We need to convert `counter` to a `ndarray` value and register it as a state of the Pytree using the `self.register_state` method.

In [4]:
import jax.numpy as jnp


class M1(pax.Module):
    counter: jnp.ndarray

    def __init__(self):
        super().__init__()
        self.register_state("counter", jnp.array(0))

    def __call__(self, x):
        self.counter += 1
        return x


m1 = M1()


@jax.jit
def forward_1(m: M1):
    m(0)
    print(f"ID = {id(m)} Counter (inside) = {m.counter}")

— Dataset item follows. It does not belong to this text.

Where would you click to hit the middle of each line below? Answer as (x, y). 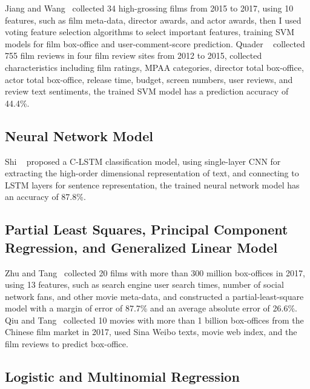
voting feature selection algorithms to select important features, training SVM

xpr = jax.make_jaxpr(forward_1)(m1)
print_xpr(xpr)

ID = 140422686437728 Counter (inside) = Traced<ShapedArray(int32[])>with<DynamicJaxprTrace(level=1/1)>
JAX xpr:
===
{ lambda  ; a.
  let  = xla_call[ backend=None
                   call_jaxpr={ lambda  ; a.
                                let _ = add a 1
                                in () }
                   device=None
                   donated_invars=(False,)
                   inline=False
                   name=forward_1 ] a
  in () }
===


Now, we can see that during the tracing process, `m.counter` is replaced by a fake input "Traced Array".
We also see `_ = add a 1` in the returned jax expression as `self.counter += 1` is traced.

Let's run our new `forward_1` function.

In [5]:
print(f"ID = {id(m1)} Counter (before) = {m1.counter}")
forward_1(m1)
print(f"ID = {id(m1)} Counter (after)  = {m1.counter}")

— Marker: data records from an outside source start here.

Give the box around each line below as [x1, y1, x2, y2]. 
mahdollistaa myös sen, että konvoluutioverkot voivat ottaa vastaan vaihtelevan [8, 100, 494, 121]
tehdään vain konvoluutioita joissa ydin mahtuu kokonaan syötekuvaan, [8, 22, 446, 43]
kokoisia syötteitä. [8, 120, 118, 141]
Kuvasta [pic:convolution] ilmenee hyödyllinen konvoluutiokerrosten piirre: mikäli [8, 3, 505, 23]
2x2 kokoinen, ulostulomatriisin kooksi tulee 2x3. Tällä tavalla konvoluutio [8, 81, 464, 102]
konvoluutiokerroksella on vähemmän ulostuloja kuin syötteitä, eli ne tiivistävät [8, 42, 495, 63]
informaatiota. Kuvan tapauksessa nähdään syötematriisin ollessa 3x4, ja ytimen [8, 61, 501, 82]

ID = 140422686349344 Counter (before) = 0
ID = 140422686347856 Counter (inside) = Traced<ShapedArray(int32[], weak_type=True)>with<DynamicJaxprTrace(level=0/1)>
ID = 140422686349344 Counter (after)  = 0


Our `m1.counter` is still not increased after `forward_1` is executed. This is because JAX expressions have no side effects.
`self.counter` before and after `self.counter += 1` are two different variables. We can spot this in the `_ = add a 1` expression, the result is assigned to `_` not `a`.

This is a core concept of JAX. Its expressions are pure mathematical functions.

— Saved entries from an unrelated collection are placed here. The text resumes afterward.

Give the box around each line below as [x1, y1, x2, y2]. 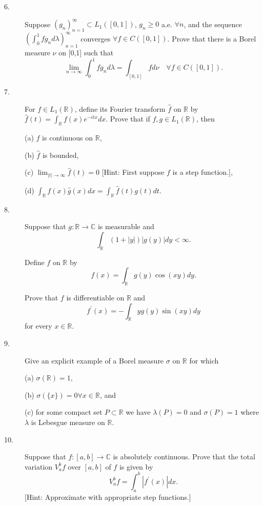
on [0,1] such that [58, 47, 114, 58]
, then [196, 113, 215, 124]
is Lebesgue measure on [31, 416, 105, 427]
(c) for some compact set [25, 407, 103, 417]
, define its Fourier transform [74, 103, 166, 114]
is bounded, [42, 149, 79, 160]
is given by [119, 461, 153, 472]
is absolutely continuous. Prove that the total [113, 451, 255, 462]

Note that: a pure function `f` is considered as a **major** advantage. We now can do `jax.grad(f)` because `f` is a mathematical function. We can run many instances of `f` in parallel with `jax.vmap` and on multiple cores with `jax.pmap` because `f` has no side effects. In short, pure functions are beautiful!

## Side effect strikes back

However, we still want to update `counter` though! 

The solution is simple. We just need to return the updated `m` as an output of our `forward` function.

In [6]:
@jax.jit
def forward_2(m: M1):
    m(0)
    print(f"ID = {id(m)} Counter (inside) = {m.counter}")
    return m


xpr = jax.make_jaxpr(forward_2)(m1)
print_xpr(xpr)

ID = 140422686439024 Counter (inside) = Traced<ShapedArray(int32[])>with<DynamicJaxprTrace(level=1/1)>
JAX xpr:
===
{ lambda  ; a.
  let b = xla_call[ backend=None
                    call_jaxpr={ lambda  ; a.
                                 let b = add a 1
                                 in (b,) }
                    device=None
                    donated_invars=(False,)
                    inline=False
                    name=forward_2 ] a
  in (b,) }
===


As we can see in the traced expression, the updated counter `b` (`b = a + 1`) is now included in the output.

In [7]:
print(f"ID = {id(m1)} Counter (before) = {m1.counter}")
m1 = forward_2(m1)
print(f"ID = {id(m1)} Counter (after)  = {m1.counter}")

ID = 140422686349344 Counter (before) = 0
ID = 140422686439312 Counter (inside) = Traced<ShapedArray(int32[], weak_type=True)>with<DynamicJaxprTrace(level=0/1)>
ID = 140424176335504 Counter (after)  = 1


Note that the id of `m1` after `forward_2` is different from the id of `m1` we started with because it is a new python object.

## Summary

- We can say that PAX modules work as normal python objects both inside and outside of a JAX's transformation,
- the *PROBLEM* is that they are not the same object.
- When a pax module is passed to a transformed function, JAX will create a copy of this module and pass the copy to the function.
- As a result, any modification on the clone will not affect the original module.
- We need to return the modified clone to emulate side effects.